Traditionally, no. The jhanas are sequential stages requiring mastery of each level before advancing.
The four jhanas (also spelled dhyanas) in Buddhist meditation are presented in the Pali Canon as a progressive sequence. Each jhana builds on the previous one, with increasingly subtle refinement of mental states. The first jhana features applied and sustained attention, the second removes these grosser mental factors, the third withdraws from joy, and the fourth achieves equanimity and mental stability.
The Samyutta Nikaya and Digha Nikaya consistently describe the jhanas as successive stages. A meditator typically gains the first jhana, becomes skilled and comfortable in it, then develops the second, and so on. The texts treat this progression as the normal path.
According to Theravada Buddhist analysis, skipping a jhana would be practically impossible because each jhana depends on the mental qualities cultivated in the previous one. For instance, you cannot reach the second jhana without first mastering the quieting of thinking and reasoning present in the first jhana. Similarly, the refined mental absorption of higher jhanas requires the stable foundation of lower ones.
Mentally, each jhana is characterized by specific factors. The Visuddhimagga (Path of Purification), the authoritative Theravada commentary by Buddhaghosa, details how each jhana refines the coarser mental factors of the preceding one. Without establishing that foundation, the conditions for accessing a higher stage simply are not present.
Theravada Buddhism maintains the strictest position on sequential progression. The Mahayana schools, which often approach meditation less systematically in their surviving texts, give less detailed prescriptive guidance on jhana progression, so the question arises less centrally in those traditions.
Within Theravada itself, there is virtually unanimous agreement among commentarial traditions that the sequence must be followed. Historical accounts of accomplished meditators consistently describe progression through the jhanas in order, never jumping stages.
There is one subtle distinction worth noting: a meditator might briefly taste or glimpse a higher jhana without having fully stabilized lower ones. However, this is not the same as skipping. The Pali texts do recognize that extremely concentrated practitioners might spontaneously access profound states, but this represents a temporary touch, not the established mastery required to claim that jhana as one's attainment.
Full attainment of a jhana involves the ability to enter and exit it at will, sustain it for extended periods, and consciously manipulate its factors. This level of control cannot occur without the prerequisites of lower jhanas.
Contemporary Theravada teachers like Mahasi Sayadaw and modern vipassana traditions emphasize that while some meditators may progress through jhanas quickly, they still traverse each stage.
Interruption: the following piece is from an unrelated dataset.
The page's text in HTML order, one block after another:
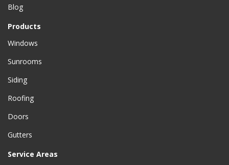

There is no recorded case in authentic Buddhist literature of a meditator legitimately attaining the third or fourth jhana without first thoroughly establishing the first and second.
For practical purposes, teachers advise working systematically. Attempting to force entry into higher jhanas typically produces artificial mental states rather than genuine jhanas, which can lead to psychological strain or confusion about one's actual meditative achievement.
In classical Buddhist teaching, skipping a jhana is not possible. The jhanas are interdependent stages, each requiring mastery of the previous. This principle is consistent across all major Theravada sources and commentaries. While a practitioner might have a brief glimpse of a higher state, genuine attainment requires establishing each jhana in sequence.